Subjects who are pharmacogenomically classified as nonresponsive to drug treatment may carry with them a stigma of rejection, particularly by private insurance companies. This may bring about a personal economic crisis and could also result in psychological issues for people or communities as the idea of being “untreatable” becomes more widespread.

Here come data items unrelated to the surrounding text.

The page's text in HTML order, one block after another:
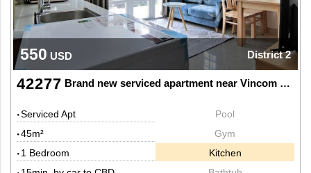
550 USD District 2
42277 Brand new serviced apartment near Vincom Mega Mall
Serviced Apt
45m²
1 Bedroom
Pool
Gym
Kitchen
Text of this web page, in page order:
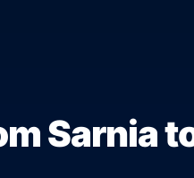
Sarnia
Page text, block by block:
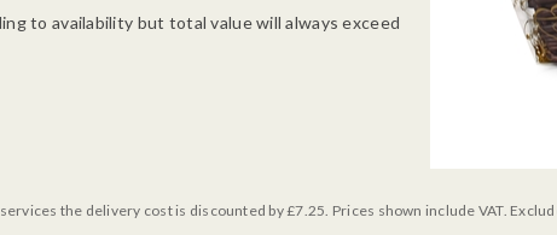
to availability but total value will always exceed
the delivery cost is discounted by £7.25. Prices shown include VAT.
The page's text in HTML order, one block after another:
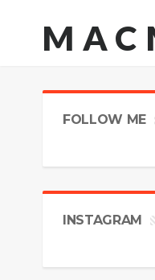
FOLLOW ME
INSTAGRAM
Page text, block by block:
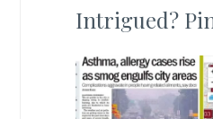
Intrigued?
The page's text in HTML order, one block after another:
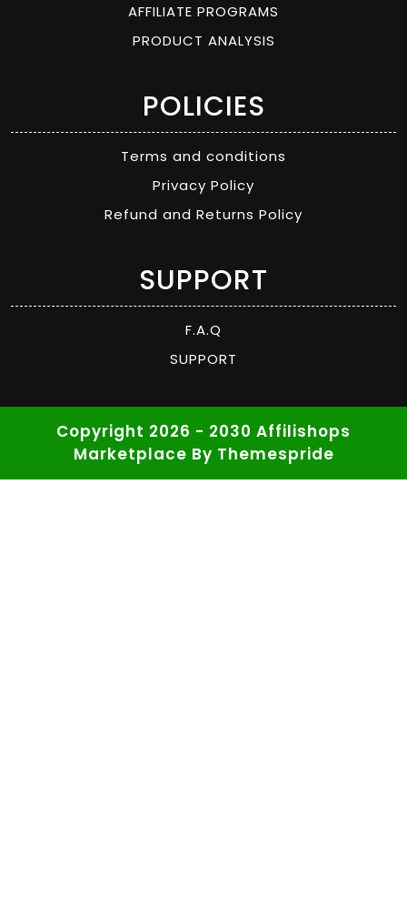
AFFILIATE PROGRAMS
PRODUCT ANALYSIS
POLICIES
Terms and conditions
Privacy Policy
Refund and Returns Policy
SUPPORT
F.A.Q
SUPPORT
Copyright 2026 - 2030 Affilishops
Marketplace By Themespride
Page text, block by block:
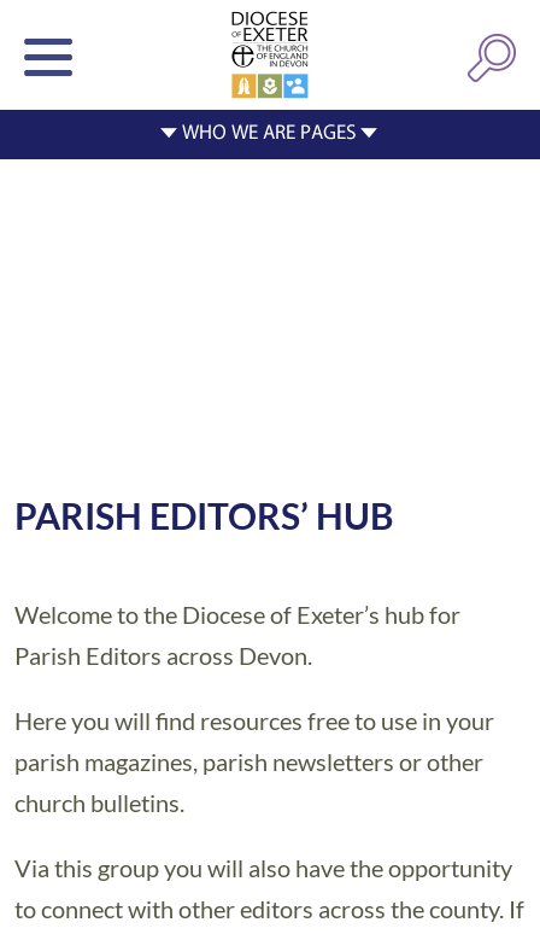
PARISH EDITORS’ HUB
Welcome to the Diocese of Exeter’s hub for
Parish Editors across Devon.
Here you will find resources free to use in your
parish magazines, parish newsletters or other
church bulletins.
Via this group you will also have the opportunity
to connect with other editors across the county. If
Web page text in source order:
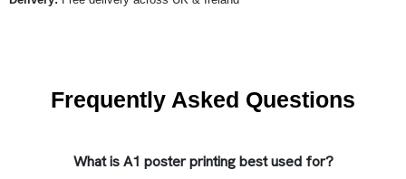
Frequently Asked Questions
What is A1 poster printing best used for?
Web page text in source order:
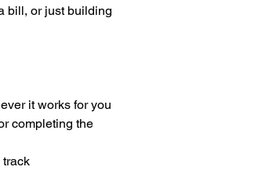
bill, or just building
it works for you
completing the
track
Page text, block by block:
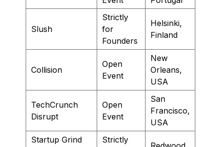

Finally, as mentioned above, it is widely expected that PG therapies will be more expensive than current regimes, and the resulting premium drug prices may make these new therapies inaccessible to those who are struggling economically. Additional questions, such as will insurance companies pay for more expensive PG therapies or for the tests needed to prescribe them, and if so, will the benefits of PG be available only to those who are able to pay for them “out-of-pocket,” must be addressed as PG becomes more commonplace in the clinical setting. A very important act for future progress in that regard is the Nondiscrimination Act (GINA) passed by the congress in 2008 to minimize the risk of exploitation by insurers and other interested parties of personal genetic data.

Conclusion

PG is a discipline that is rapidly moving beyond the study of a single gene, to a comprehensive analysis of entire pathways that integrates aspects of PK and PD studies. The possibility of therapy-based knowledge of how the patient will best respond will soon be possible through the clinical application of PG. However, in order to reach this goal of individualized intervention, clinical and epidemiologic studies are urgently needed to assess (1) how drug response varies among individuals with different genotypes, (2) the prevalence of relevant genotypes in the population and in specific subpopulations, and (3) the degree to which environmental factors (such as other drugs and diet) interact with genetic factors to influence drug response. Both clinical trials and observational epidemiologic studies are crucial for generating the population-based data needed to apply PG to the practice of medicine and public health in the 21st century. The promise of PG studies is dramatic improvements in drug safety and efficacy, thereby transforming patient care from a one-drug-fits-all approach into customized therapy.